*** LISTED ENTRIES ***

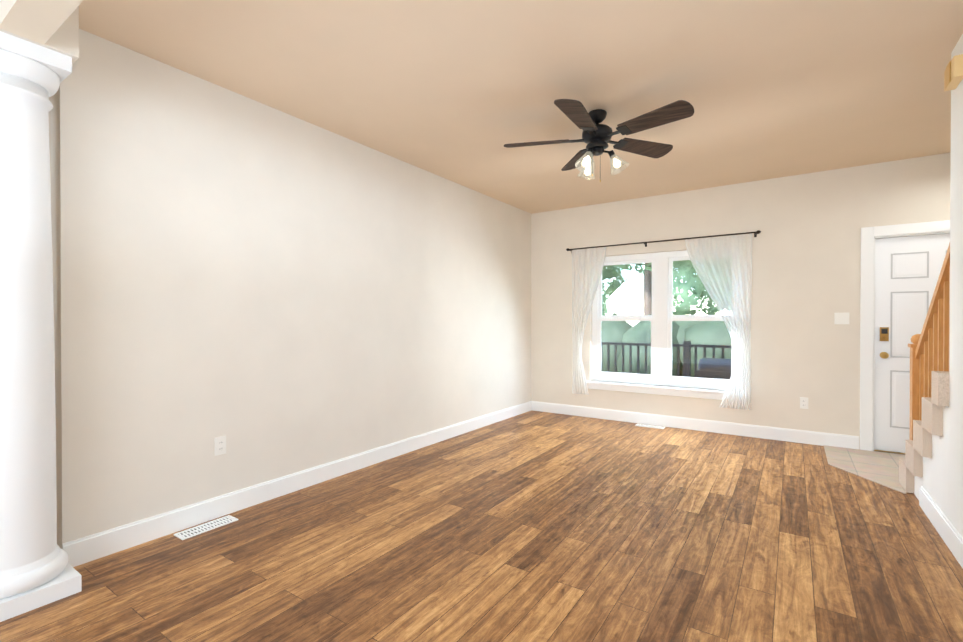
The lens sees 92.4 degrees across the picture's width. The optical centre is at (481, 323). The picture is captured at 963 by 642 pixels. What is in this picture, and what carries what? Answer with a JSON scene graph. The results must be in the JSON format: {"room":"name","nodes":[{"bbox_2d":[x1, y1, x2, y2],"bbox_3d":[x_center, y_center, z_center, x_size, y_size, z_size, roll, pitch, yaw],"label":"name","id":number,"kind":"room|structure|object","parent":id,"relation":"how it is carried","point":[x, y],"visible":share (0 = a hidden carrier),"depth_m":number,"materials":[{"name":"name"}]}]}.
{"room":"living room","nodes":[
{"label":"living room","id":0,"kind":"room"},
{"bbox_2d":[48,97,50,183],"bbox_3d":[-3.256,-0.142,3.176,2.594,2.740,0.150,0,0,34],"label":"wall","id":1,"kind":"structure","parent":0,"point":[49,114],"depth_m":2.38,"materials":[{"name":"paint"}]},
{"bbox_2d":[51,29,530,548],"bbox_3d":[-0.722,-0.149,4.479,0.150,2.740,5.145,0,0,34],"label":"wall","id":2,"kind":"structure","parent":0,"point":[270,293],"depth_m":3.05,"materials":[{"name":"beige paint"}]},
{"bbox_2d":[215,435,225,455],"bbox_3d":[-1.664,0.779,2.945,0.009,0.115,0.070,0,0,34],"label":"outlet","id":3,"kind":"object","parent":2,"relation":"attached to","point":[220,445],"visible":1,"depth_m":2.94,"materials":[{"name":"white plastic"}]},
{"bbox_2d":[62,401,533,566],"bbox_3d":[-0.695,1.156,4.378,0.016,0.130,4.995,0,0,34],"label":"baseboard","id":4,"kind":"structure","parent":2,"relation":"attached to","point":[83,550],"depth_m":3.08,"materials":[{"name":"white wood"}]},
{"bbox_2d":[0,410,962,641],"bbox_3d":[-0.861,1.283,2.258,7.900,0.100,8.995,0,0,34],"label":"floor","id":5,"kind":"structure","parent":0,"point":[534,526],"depth_m":2.43,"materials":[{"name":"brown wood"}]},
{"bbox_2d":[0,31,81,621],"bbox_3d":[-2.099,0.009,2.070,0.370,2.450,0.370,0,0,34],"label":"column","id":6,"kind":"structure","parent":5,"relation":"on","point":[37,570],"depth_m":2.01,"materials":[{"name":"white paint"}]},
{"bbox_2d":[174,515,238,539],"bbox_3d":[-1.654,1.226,2.784,0.110,0.006,0.320,0,0,34],"label":"floor vent","id":7,"kind":"object","parent":5,"relation":"in","point":[202,528],"visible":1,"depth_m":2.77,"materials":[{"name":"white metal"}]},
{"bbox_2d":[635,423,664,428],"bbox_3d":[1.987,1.212,5.443,0.320,0.006,0.110,0,0,34],"label":"floor vent","id":8,"kind":"object","parent":5,"relation":"in","point":[650,426],"visible":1,"depth_m":5.43,"materials":[{"name":"white metal"}]},
{"bbox_2d":[824,445,905,493],"bbox_3d":[3.712,1.222,3.648,1.569,0.006,1.274,0,0,34],"label":"floor","id":9,"kind":"structure","parent":5,"relation":"on","point":[880,468],"depth_m":4.01,"materials":[{"name":"beige tile"}]},
{"bbox_2d":[899,243,949,519],"bbox_3d":[2.787,0.000,1.890,1.143,2.470,3.275,0,0,34],"label":"staircase","id":10,"kind":"structure","parent":5,"relation":"on","point":[924,462],"depth_m":2.91,"materials":[{"name":"carpet"}]},
{"bbox_2d":[79,0,962,213],"bbox_3d":[-0.861,-1.582,2.243,7.900,0.150,8.995,0,0,34],"label":"ceiling","id":11,"kind":"structure","parent":0,"point":[462,92],"depth_m":2.81,"materials":[{"name":"paint"}]},
{"bbox_2d":[0,0,82,63],"bbox_3d":[-0.673,-1.355,1.101,3.809,0.289,0.370,0,0,34],"label":"header beam","id":12,"kind":"structure","parent":11,"relation":"attached to","point":[52,24],"depth_m":1.88,"materials":[{"name":"paint"}]},
{"bbox_2d":[504,99,693,181],"bbox_3d":[0.820,-1.259,3.284,1.304,0.506,1.275,0,0,34],"label":"ceiling fan","id":13,"kind":"object","parent":11,"relation":"hanging from","point":[596,136],"visible":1,"depth_m":3.24,"materials":[{"name":"black wood"}]},
{"bbox_2d":[531,153,950,448],"bbox_3d":[2.749,-0.153,5.150,4.856,2.740,0.150,0,0,34],"label":"wall","id":14,"kind":"structure","parent":0,"point":[806,250],"depth_m":4.83,"materials":[{"name":"paint"}]},
{"bbox_2d":[586,380,725,399],"bbox_3d":[2.126,0.795,5.503,1.840,0.100,0.120,0,0,34],"label":"window sill","id":15,"kind":"structure","parent":14,"relation":"attached to","point":[670,390],"depth_m":5.47,"materials":[{"name":"white wood"}]},
{"bbox_2d":[592,250,734,389],"bbox_3d":[2.175,-0.055,5.571,1.720,1.600,0.067,0,0,34],"label":"window","id":16,"kind":"structure","parent":14,"relation":"in","point":[661,317],"depth_m":5.56,"materials":[{"name":"white"}]},
{"bbox_2d":[566,230,760,252],"bbox_3d":[2.037,-0.955,5.478,2.200,0.060,0.094,0,0,34],"label":"curtain rod","id":17,"kind":"object","parent":14,"relation":"attached to","point":[755,235],"visible":0.98,"depth_m":5.34,"materials":[{"name":"brown metal"}]},
{"bbox_2d":[572,247,605,394],"bbox_3d":[1.368,-0.022,5.901,0.465,1.870,0.043,0,0,34],"label":"sheer curtain","id":18,"kind":"object","parent":17,"relation":"hanging from","point":[587,266],"visible":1,"depth_m":5.95,"materials":[{"name":"white fabric"}]},
{"bbox_2d":[685,233,751,409],"bbox_3d":[2.591,-0.018,5.076,0.665,1.870,0.043,0,0,34],"label":"sheer curtain","id":19,"kind":"object","parent":17,"relation":"hanging from","point":[722,265],"visible":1,"depth_m":4.99,"materials":[{"name":"white fabric"}]},
{"bbox_2d":[534,401,858,448],"bbox_3d":[2.185,1.151,5.437,3.515,0.130,0.016,0,0,34],"label":"baseboard","id":20,"kind":"structure","parent":14,"relation":"attached to","point":[765,432],"depth_m":5.18,"materials":[{"name":"white wood"}]},
{"bbox_2d":[800,397,807,408],"bbox_3d":[3.283,0.810,4.698,0.070,0.115,0.009,0,0,34],"label":"outlet","id":21,"kind":"object","parent":14,"relation":"attached to","point":[803,402],"visible":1,"depth_m":4.70,"materials":[{"name":"white plastic"}]},
{"bbox_2d":[834,312,848,323],"bbox_3d":[3.530,-0.050,4.522,0.116,0.115,0.018,0,0,34],"label":"light switch","id":22,"kind":"object","parent":14,"relation":"attached to","point":[841,318],"visible":1,"depth_m":4.53,"materials":[{"name":"white plastic"}]},
{"bbox_2d":[874,449,904,453],"bbox_3d":[4.145,1.213,4.216,0.872,0.004,0.110,0,0,34],"label":"door threshold sill","id":23,"kind":"structure","parent":14,"relation":"attached to","point":[889,451],"depth_m":4.36,"materials":[{"name":"gold metal"}]},
{"bbox_2d":[860,220,949,450],"bbox_3d":[4.139,0.152,4.202,1.090,2.140,0.170,0,0,34],"label":"door frame","id":24,"kind":"structure","parent":14,"relation":"attached to","point":[869,235],"depth_m":4.40,"materials":[{"name":"white wood"}]},
{"bbox_2d":[874,233,949,452],"bbox_3d":[4.124,0.202,4.170,0.878,2.017,0.120,0,0,34],"label":"front door","id":25,"kind":"structure","parent":14,"relation":"in","point":[907,271],"depth_m":4.33,"materials":[{"name":"white wood"}]},
{"bbox_2d":[949,34,962,537],"bbox_3d":[0.833,-0.124,-0.173,0.120,2.740,6.570,0,0,34],"label":"wall","id":26,"kind":"structure","parent":0,"point":[956,378],"depth_m":2.48,"materials":[{"name":"paint"}]},
{"bbox_2d":[919,486,962,567],"bbox_3d":[0.952,1.179,0.132,0.016,0.130,7.200,0,0,34],"label":"baseboard","id":27,"kind":"structure","parent":26,"relation":"attached to","point":[951,537],"depth_m":2.64,"materials":[{"name":"white wood"}]},
{"bbox_2d":[944,54,962,90],"bbox_3d":[2.499,-1.323,2.442,0.050,0.110,0.180,0,0,34],"label":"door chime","id":28,"kind":"object","parent":26,"relation":"attached to","point":[953,75],"visible":1,"depth_m":2.41,"materials":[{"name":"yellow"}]},
{"label":"outside","id":29,"kind":"structure","parent":0,"visible":0},
{"bbox_3d":[21.416,1.424,31.351,80.000,0.100,64.154,0,0,34],"label":"ground","id":30,"kind":"structure","parent":29,"visible":0},
{"bbox_2d":[601,265,627,321],"bbox_3d":[2.483,-2.029,13.677,4.660,6.999,5.486,0,0,34],"label":"tree","id":31,"kind":"object","parent":30,"relation":"on","point":[613,274],"depth_m":12.85,"materials":[{"name":"green plant"}]},
{"bbox_2d":[601,341,730,376],"bbox_3d":[2.653,0.886,6.258,3.570,1.250,1.530,0,0,34],"label":"balcony","id":32,"kind":"object","parent":30,"relation":"on","point":[687,371],"depth_m":6.89,"materials":[{"name":"grey metal"}]},
{"bbox_2d":[696,358,730,378],"bbox_3d":[3.195,0.900,6.212,0.500,0.860,0.380,0,0,34],"label":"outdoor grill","id":33,"kind":"object","parent":32,"relation":"on","point":[705,371],"depth_m":6.11,"materials":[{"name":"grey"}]},
{"bbox_2d":[601,312,730,376],"bbox_3d":[4.328,0.645,8.688,12.712,1.948,2.076,0,0,34],"label":"hedge","id":34,"kind":"object","parent":30,"relation":"on","point":[722,339],"depth_m":8.61,"materials":[{"name":"green plant"}]},
{"bbox_2d":[615,260,718,314],"bbox_3d":[4.690,-1.910,10.313,4.857,6.798,5.473,0,0,34],"label":"tree","id":35,"kind":"object","parent":30,"relation":"on","point":[682,308],"depth_m":9.93,"materials":[{"name":"green plant"}]}
]}

*** End of LISTED ENTRIES ***

§ **THE TASK**
Go through the listing above and find each line that contains "tree", then copy it.

§ **EXERCISE OUTPUT**
{"bbox_2d":[601,265,627,321],"bbox_3d":[2.483,-2.029,13.677,4.660,6.999,5.486,0,0,34],"label":"tree","id":31,"kind":"object","parent":30,"relation":"on","point":[613,274],"depth_m":12.85,"materials":[{"name":"green plant"}]},
{"bbox_2d":[615,260,718,314],"bbox_3d":[4.690,-1.910,10.313,4.857,6.798,5.473,0,0,34],"label":"tree","id":35,"kind":"object","parent":30,"relation":"on","point":[682,308],"depth_m":9.93,"materials":[{"name":"green plant"}]}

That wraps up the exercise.